Giro in rosa sul Mortirolo  «Una vetrina per la Valle»
La presentazione del Giro ieri alla Colnago

Giro in rosa sul Mortirolo

«Una vetrina per la Valle»

Il 6 luglio la scalata nella tappa da Grosio a Tirano. «Montagna mito del ciclismo, offre visibilità al mandamento».

Rivive ancora una volta il mito del Mortirolo, montagna simbolo del ciclismo di tutti i tempi, grazie al Giro d’Italia femminile, presentato proprio ieri. In programma dal 1 al 10 luglio, la corsa a tappe ripropone anche per la sua ventisettesima edizione un tour in Valtellina e in particolare nel mandamento di Tirano.

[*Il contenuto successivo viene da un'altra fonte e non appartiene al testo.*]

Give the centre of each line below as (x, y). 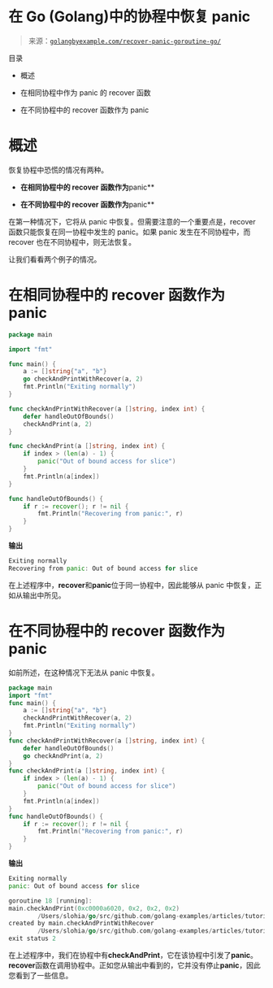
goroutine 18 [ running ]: (50, 901)
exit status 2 (32, 939)
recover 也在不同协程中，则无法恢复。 (72, 242)
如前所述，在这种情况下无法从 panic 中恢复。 (84, 672)
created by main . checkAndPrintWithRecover (81, 924)
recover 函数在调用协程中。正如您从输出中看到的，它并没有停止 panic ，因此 (135, 965)
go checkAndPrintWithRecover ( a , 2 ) (83, 379)
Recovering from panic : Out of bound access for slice (103, 568)
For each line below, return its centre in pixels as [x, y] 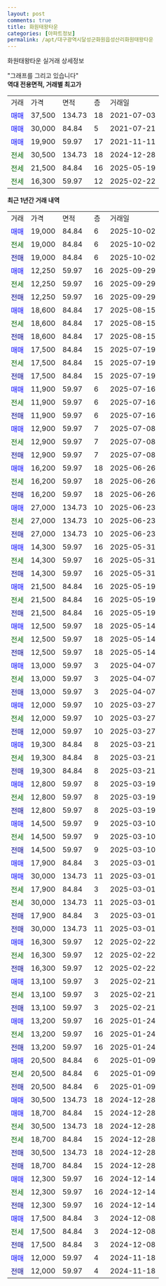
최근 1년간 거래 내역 [34, 200]
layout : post [26, 14]
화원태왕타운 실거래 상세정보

Il prossimo 6 luglio la tappa Grosio-Tirano, con la scalata al mitico Mortirolo, sarà il momento più importante dell’evento. Alla presentazione, alla ditta Colnago di Cambiago, in provincia di Milano, erano presenti campioni come Paolo Savoldelli e Claudio Chiappucci, oltre a giornalisti e tv di tutto il mondo, il patron Ernesto Colnago, che ha deciso di collaborare attivamente all’evento, il direttore generale della corsa Giuseppe Rivolta, l’assessore allo Sport di Regione Lombardia Antonio Rossi e, per la Valtellina, l’assessore allo Sport della Comunità Montana di Tirano Alan Delle Coste.

«Il Mortirolo - ha detto Delle Coste - è ormai una montagna mito del ciclismo mondiale e il fatto che venga nuovamente esaltato da una competizione di questo livello non può essere che motivo di soddisfazione per tutti. Siamo contenti che il Giro Rosa torni in Valtellina e soprattutto nel nostro mandamento e avremo ancora una volta l’occasione di far vedere al mondo quanto di bello c’è sul territorio».

Rossi ha sottolineato come «le cicliste dovranno darsi molto da fare per scalare la Cima Coppi di questa tappa che sarà veramente la più dura e significativa dell’intera competizione. Il Mortirolo fin dal 1990 non ha bisogno di presentazioni di nessun genere, è diventato la montagna mito del ciclismo».